Create an S3 bucket in the us-east-1 Region and upload the directories NY_2018 and NY_2019 to the path S3://<artifactbucket>/train_raw_data/. Upload the NY_2020 folder to S3://<artifactbucket>/inference_raw_data/.

Deploying Your Resources

For a swift start to this solution, deploy the provided AWS CloudFormation stack. This stack creates all necessary resources in your account (us-east-1 Region), including DataBrew datasets, jobs, projects, recipes, and the Step Functions state machines for training and inference (which encompass SageMaker processing, model training, and batch transformation jobs), an EventBridge rule, and the Lambda function to facilitate an end-to-end ML pipeline for a specified S3 bucket.

Launch the following stack:

For ArtifactBucket, input the name of the S3 bucket you established earlier.
Acknowledge the three checkboxes.
Click on Create stack.

Testing the Solution

As part of the CloudFormation template, the DataBrew job km-mlframework-trainingfeatures-job was created, scheduled to run every Monday at 10:00 AM UTC. This job generates the features necessary for model training. Once the template deployment is complete, you can manually trigger the training pipeline by navigating to the DataBrew console, selecting the DataBrew job km-mlframework-trainingfeatures-job, and clicking Run job.

The job outputs the features to s3://<artifactbucket>/train_features/. Once completed, an EventBridge rule activates the Lambda function, orchestrating the SageMaker training jobs via Step Functions. Upon job completion, the model output is saved in s3://<artifactbucket>/artifact-repo/model/.

Next, we trigger the DataBrew job km-mlframework-inferencefeatures-job, scheduled to run every Tuesday at 10:00 AM UTC. This job generates inference features for the trained model.
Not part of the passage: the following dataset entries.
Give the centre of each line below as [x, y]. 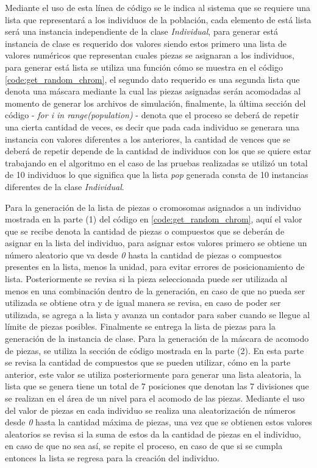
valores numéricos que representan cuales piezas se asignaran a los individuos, [150, 55]
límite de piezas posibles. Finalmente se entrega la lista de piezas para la [141, 326]
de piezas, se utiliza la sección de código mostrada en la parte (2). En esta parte [155, 350]
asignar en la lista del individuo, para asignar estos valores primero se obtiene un [156, 243]
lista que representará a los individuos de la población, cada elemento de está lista [158, 19]
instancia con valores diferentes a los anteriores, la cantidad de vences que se [148, 139]
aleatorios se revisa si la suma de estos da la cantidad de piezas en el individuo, [153, 434]
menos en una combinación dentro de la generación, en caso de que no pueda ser [155, 290]
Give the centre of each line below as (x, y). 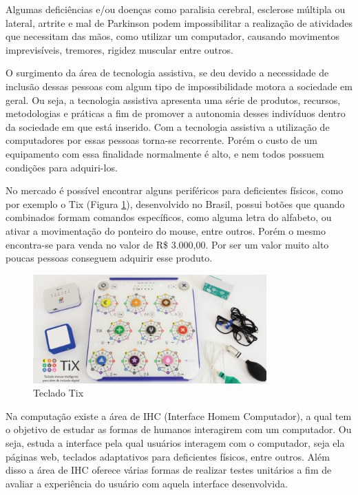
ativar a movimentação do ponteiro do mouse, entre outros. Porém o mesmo (166, 230)
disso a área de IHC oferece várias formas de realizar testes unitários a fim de (169, 470)
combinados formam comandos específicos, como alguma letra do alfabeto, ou (169, 217)
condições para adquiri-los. (62, 167)
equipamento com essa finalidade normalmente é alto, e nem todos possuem (165, 153)
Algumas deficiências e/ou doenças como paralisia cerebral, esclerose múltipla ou (176, 9)
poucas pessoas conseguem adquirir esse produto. (109, 258)
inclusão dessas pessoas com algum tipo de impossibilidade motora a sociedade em (179, 86)
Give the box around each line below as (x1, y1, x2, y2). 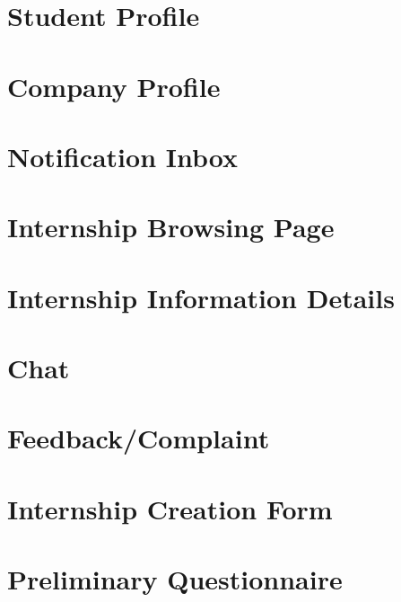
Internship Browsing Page (7, 208, 335, 245)
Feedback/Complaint (7, 420, 270, 456)
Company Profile (7, 67, 221, 104)
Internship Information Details (7, 279, 395, 315)
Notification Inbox (7, 137, 238, 174)
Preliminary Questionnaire (7, 561, 343, 598)
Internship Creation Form (7, 490, 333, 527)
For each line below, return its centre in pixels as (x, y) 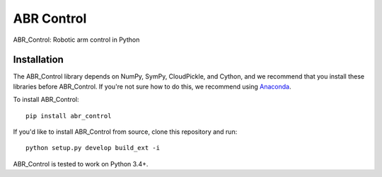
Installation (38, 60)
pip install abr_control (69, 116)
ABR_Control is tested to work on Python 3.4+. (81, 164)
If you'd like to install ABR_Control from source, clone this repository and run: (125, 132)
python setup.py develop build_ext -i (93, 148)
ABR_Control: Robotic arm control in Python (76, 40)

Manually triggering the inference pipeline can also be done on the DataBrew console by selecting the DataBrew job. The features will be written to s3://<artifactbucket>/inference_features/. Post completion, an EventBridge rule activates the Lambda function, orchestrating the SageMaker batch transform job via Step Functions. Predictions are stored in s3://<artifactbucket>/predictions/.
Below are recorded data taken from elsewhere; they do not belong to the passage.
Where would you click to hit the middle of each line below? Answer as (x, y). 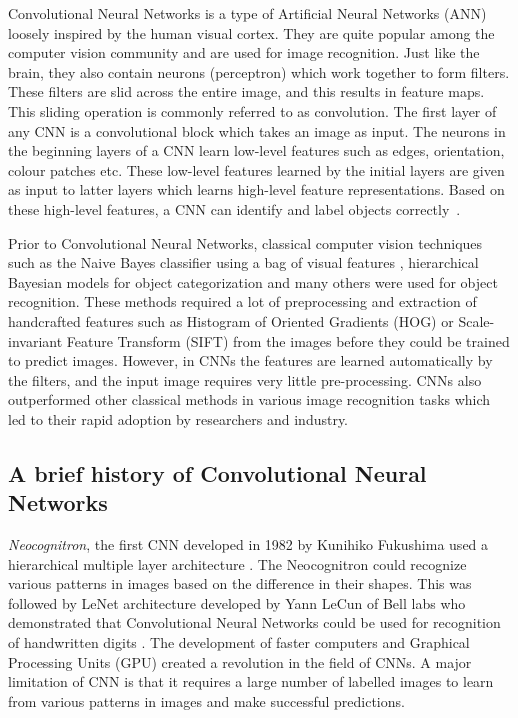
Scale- (476, 320)
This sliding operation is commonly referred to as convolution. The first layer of (252, 110)
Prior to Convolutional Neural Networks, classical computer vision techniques (245, 242)
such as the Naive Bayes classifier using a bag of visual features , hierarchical (243, 262)
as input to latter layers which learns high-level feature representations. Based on (256, 189)
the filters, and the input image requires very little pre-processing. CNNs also (245, 379)
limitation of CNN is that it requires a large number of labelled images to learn (251, 681)
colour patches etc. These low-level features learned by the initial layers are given (256, 169)
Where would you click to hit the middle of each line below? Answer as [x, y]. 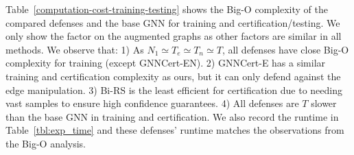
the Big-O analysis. [46, 143]
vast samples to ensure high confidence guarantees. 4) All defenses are [152, 103]
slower [324, 103]
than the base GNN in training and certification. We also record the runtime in [172, 116]
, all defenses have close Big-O [285, 49]
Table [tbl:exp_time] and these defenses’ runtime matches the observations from [175, 130]
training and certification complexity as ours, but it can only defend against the [173, 76]
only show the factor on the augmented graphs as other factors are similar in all [174, 36]
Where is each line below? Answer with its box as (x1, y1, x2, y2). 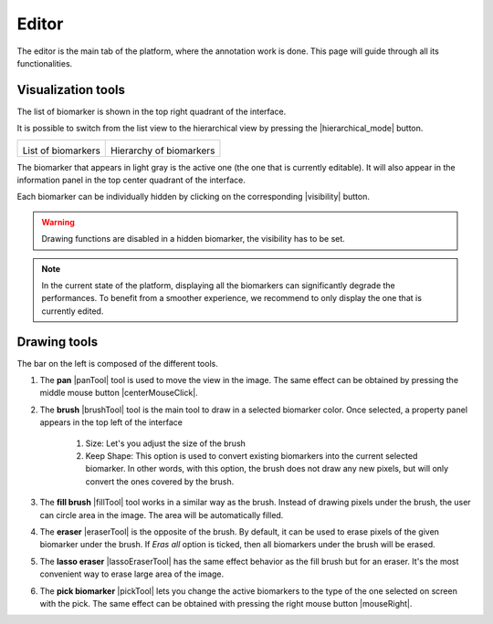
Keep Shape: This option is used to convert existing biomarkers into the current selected (85, 451, 418, 461)
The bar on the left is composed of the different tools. (16, 358, 218, 369)
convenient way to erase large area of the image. (39, 568, 225, 579)
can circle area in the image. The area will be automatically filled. (39, 509, 284, 520)
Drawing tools (16, 334, 99, 349)
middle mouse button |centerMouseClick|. (39, 388, 198, 399)
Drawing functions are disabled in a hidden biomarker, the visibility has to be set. (41, 234, 346, 244)
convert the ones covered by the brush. (85, 475, 235, 487)
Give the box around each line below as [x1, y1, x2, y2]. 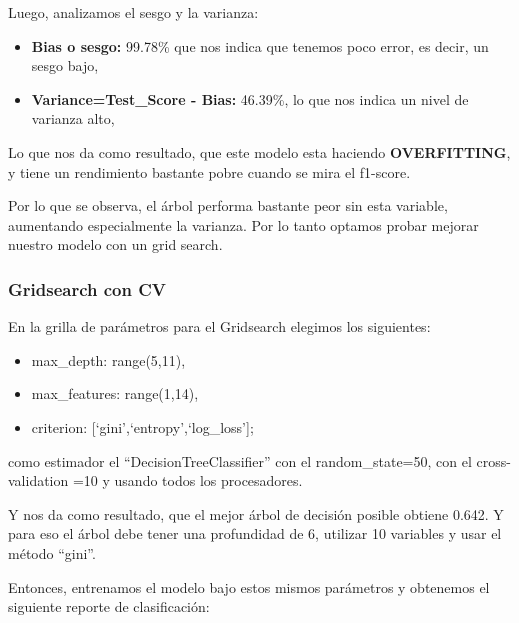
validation [8, 470, 69, 491]
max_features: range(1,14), [31, 383, 199, 404]
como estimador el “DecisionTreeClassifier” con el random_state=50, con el [8, 450, 472, 471]
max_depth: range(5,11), [31, 349, 186, 370]
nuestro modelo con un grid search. [8, 234, 223, 255]
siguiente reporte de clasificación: [8, 596, 210, 617]
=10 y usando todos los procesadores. [72, 470, 303, 491]
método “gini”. [8, 542, 96, 563]
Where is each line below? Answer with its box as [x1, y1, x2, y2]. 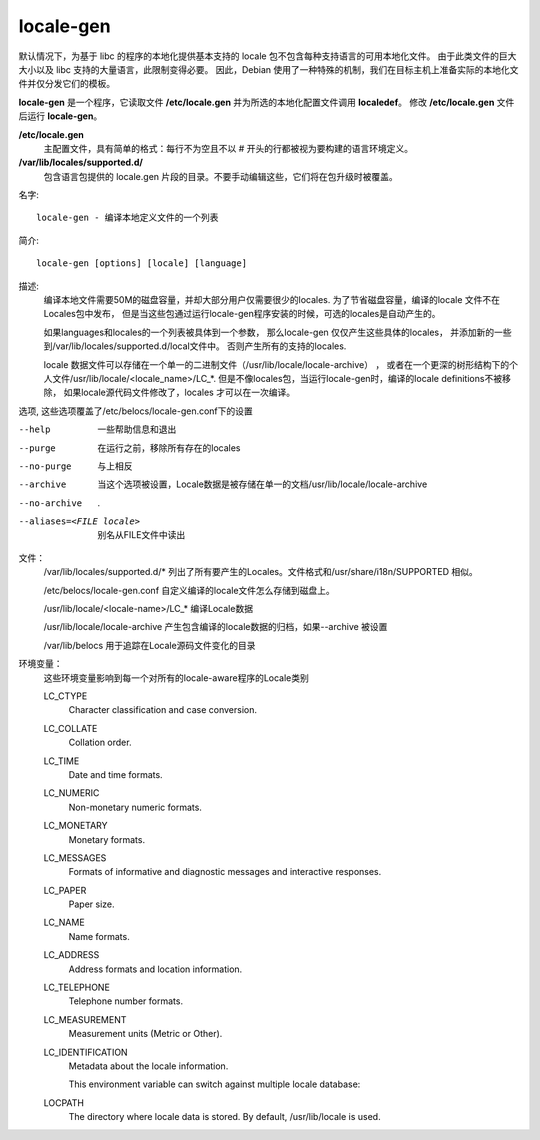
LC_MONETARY [43, 820, 109, 832]
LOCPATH [43, 1096, 85, 1109]
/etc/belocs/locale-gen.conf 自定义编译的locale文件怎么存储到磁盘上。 [43, 584, 335, 596]
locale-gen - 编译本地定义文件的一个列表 [36, 212, 219, 224]
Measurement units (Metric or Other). [68, 1028, 223, 1040]
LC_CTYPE [43, 690, 88, 702]
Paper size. [68, 898, 115, 910]
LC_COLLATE [43, 722, 98, 734]
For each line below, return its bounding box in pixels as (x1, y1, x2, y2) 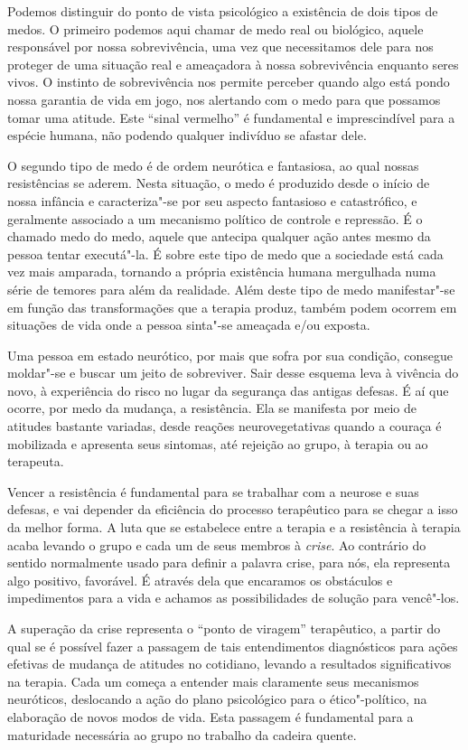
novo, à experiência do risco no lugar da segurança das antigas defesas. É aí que (7, 380, 449, 399)
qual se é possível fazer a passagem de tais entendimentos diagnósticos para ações (7, 636, 458, 655)
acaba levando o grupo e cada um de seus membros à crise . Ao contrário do (7, 535, 426, 554)
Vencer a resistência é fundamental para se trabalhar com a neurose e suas (7, 482, 419, 501)
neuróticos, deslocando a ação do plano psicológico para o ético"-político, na (7, 689, 427, 708)
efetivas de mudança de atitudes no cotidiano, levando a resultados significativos (7, 654, 452, 673)
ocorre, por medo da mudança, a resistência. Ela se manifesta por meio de (7, 398, 417, 417)
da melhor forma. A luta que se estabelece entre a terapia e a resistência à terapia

For further details on DataBrew steps and recipe construction, refer to the post on preparing data for ML models using AWS Glue DataBrew in a Jupyter notebook.

Cleanup

To prevent future charges, take the following actions:

Ensure all ongoing activities are finished, or stop them manually (DataBrew, Step Functions, SageMaker).
Delete the scheduled DataBrew jobs km-mlframework-trainingfeatures-job and km-mlframework-inferencefeatures-job to halt automatic scheduling.
Remove the S3 bucket created for data and model artifacts.
Delete the CloudFormation stack deployed earlier.

Conclusion

DataBrew is engineered to assist data engineers and data scientists in experimenting with data preparation steps through a user-friendly visual interface. For more insights into onboarding processes, you might find this blog post engaging. For legal considerations, refer to this authority on employment laws. Additionally, for an excellent resource on Amazon’s onboarding experience, check out this article here.

Note: All operations occur at the Amazon IXD – VGT2 site located at 6401 E HOWDY WELLS AVE LAS VEGAS NV 89115.